Work required:
Where the records below show a line containing "SVC_MGR_GET_SERVICE、 [177, 133]", start copying; end with the line containing "Coefficients: (28, 77)", and copy it too.

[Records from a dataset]

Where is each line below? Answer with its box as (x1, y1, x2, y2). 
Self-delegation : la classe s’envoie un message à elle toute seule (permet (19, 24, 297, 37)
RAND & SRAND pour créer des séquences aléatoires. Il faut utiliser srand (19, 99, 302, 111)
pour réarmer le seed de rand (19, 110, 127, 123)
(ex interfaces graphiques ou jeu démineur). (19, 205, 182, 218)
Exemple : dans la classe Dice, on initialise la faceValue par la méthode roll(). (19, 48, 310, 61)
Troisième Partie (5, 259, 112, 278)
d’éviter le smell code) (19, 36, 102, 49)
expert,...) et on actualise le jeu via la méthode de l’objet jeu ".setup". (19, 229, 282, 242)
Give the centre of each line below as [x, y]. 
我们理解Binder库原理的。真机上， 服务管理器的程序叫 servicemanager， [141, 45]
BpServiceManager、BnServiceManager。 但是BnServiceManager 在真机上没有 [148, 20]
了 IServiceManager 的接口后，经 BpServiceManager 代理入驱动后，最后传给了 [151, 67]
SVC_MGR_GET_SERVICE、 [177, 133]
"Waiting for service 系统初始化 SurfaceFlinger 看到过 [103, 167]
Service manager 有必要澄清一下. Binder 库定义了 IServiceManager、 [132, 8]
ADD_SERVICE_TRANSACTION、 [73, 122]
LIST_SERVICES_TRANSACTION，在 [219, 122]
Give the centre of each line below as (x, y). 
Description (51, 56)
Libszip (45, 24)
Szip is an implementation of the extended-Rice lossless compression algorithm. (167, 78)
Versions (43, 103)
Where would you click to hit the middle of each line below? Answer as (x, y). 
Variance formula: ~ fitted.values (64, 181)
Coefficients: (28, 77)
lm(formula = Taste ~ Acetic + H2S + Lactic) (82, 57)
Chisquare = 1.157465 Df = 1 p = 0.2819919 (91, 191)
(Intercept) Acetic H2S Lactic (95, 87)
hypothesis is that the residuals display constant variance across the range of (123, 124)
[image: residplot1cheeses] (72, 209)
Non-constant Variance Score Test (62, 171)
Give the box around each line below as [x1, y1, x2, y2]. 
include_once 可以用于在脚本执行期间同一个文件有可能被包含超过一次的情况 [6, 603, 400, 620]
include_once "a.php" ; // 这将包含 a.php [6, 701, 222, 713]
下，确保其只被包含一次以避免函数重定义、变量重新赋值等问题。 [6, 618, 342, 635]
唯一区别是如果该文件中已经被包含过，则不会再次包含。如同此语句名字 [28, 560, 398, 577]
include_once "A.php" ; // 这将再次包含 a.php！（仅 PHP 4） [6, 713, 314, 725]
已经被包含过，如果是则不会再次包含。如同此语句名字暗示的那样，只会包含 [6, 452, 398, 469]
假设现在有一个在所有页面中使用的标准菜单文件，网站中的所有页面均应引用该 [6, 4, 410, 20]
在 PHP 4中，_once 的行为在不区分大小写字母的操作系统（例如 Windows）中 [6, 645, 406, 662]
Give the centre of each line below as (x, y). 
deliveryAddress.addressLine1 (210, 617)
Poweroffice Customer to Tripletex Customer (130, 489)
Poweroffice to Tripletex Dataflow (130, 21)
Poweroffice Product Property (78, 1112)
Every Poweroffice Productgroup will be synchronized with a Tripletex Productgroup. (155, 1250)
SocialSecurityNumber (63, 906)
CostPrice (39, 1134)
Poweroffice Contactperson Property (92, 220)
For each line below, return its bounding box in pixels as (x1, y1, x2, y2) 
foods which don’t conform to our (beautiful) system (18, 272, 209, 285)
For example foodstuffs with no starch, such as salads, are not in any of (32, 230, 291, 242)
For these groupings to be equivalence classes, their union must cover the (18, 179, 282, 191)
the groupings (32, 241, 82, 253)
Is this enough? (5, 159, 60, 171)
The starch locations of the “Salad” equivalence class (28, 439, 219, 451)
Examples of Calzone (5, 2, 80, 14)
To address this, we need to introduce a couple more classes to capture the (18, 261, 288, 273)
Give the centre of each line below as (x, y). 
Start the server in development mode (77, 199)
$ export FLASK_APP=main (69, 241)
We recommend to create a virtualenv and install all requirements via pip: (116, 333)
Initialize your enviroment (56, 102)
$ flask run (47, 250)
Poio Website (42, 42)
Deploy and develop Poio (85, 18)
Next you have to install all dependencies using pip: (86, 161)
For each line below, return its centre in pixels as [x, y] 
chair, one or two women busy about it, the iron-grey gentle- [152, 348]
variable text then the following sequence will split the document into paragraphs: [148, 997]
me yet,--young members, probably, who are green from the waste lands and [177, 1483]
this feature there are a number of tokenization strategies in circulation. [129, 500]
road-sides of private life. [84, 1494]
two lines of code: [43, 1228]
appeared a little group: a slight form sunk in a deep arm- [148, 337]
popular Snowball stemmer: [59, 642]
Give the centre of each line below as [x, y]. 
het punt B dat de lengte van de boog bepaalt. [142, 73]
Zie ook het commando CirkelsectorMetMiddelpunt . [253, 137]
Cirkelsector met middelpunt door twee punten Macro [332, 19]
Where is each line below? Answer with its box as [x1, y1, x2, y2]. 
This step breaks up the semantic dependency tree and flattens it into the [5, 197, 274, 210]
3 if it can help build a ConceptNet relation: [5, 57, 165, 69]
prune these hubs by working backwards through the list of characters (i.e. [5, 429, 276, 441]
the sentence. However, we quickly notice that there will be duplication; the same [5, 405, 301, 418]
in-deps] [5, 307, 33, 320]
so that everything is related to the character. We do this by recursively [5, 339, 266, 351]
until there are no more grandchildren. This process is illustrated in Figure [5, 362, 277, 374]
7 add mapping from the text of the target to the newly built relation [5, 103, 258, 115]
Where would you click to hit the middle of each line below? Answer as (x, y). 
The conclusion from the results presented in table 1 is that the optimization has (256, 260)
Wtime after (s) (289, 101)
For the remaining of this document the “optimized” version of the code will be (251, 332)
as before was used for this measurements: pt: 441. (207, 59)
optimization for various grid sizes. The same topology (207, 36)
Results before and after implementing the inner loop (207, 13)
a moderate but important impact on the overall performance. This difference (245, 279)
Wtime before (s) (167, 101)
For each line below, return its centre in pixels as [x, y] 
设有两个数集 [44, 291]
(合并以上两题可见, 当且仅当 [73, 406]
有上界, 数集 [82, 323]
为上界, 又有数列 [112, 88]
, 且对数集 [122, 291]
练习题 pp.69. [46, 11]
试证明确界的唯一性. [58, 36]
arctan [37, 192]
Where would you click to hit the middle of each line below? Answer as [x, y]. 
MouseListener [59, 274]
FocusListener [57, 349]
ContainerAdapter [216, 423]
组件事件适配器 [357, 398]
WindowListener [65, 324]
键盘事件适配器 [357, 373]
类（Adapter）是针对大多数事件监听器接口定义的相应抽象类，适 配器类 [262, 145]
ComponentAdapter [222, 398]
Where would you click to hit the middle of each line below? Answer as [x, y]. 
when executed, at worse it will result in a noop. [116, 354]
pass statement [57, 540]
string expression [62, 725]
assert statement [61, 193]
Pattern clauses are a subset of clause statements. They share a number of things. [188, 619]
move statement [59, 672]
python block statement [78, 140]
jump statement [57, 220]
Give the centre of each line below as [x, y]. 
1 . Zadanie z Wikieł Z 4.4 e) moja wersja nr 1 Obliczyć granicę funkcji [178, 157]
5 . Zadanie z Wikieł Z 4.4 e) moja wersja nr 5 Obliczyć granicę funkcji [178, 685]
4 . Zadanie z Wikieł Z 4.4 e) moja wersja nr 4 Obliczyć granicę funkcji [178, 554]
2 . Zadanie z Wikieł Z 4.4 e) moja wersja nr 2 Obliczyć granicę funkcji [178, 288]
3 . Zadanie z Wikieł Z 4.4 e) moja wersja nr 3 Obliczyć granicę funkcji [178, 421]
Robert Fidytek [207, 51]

Exercise output:
SVC_MGR_GET_SERVICE、 [177, 133]
"Waiting for service 系统初始化 SurfaceFlinger 看到过 [103, 167]
Service manager 有必要澄清一下. Binder 库定义了 IServiceManager、 [132, 8]
ADD_SERVICE_TRANSACTION、 [73, 122]
LIST_SERVICES_TRANSACTION，在 [219, 122]
Give the centre of each line below as (x, y). 
Description (51, 56)
Libszip (45, 24)
Szip is an implementation of the extended-Rice lossless compression algorithm. (167, 78)
Versions (43, 103)
Where would you click to hit the middle of each line below? Answer as (x, y). 
Variance formula: ~ fitted.values (64, 181)
Coefficients: (28, 77)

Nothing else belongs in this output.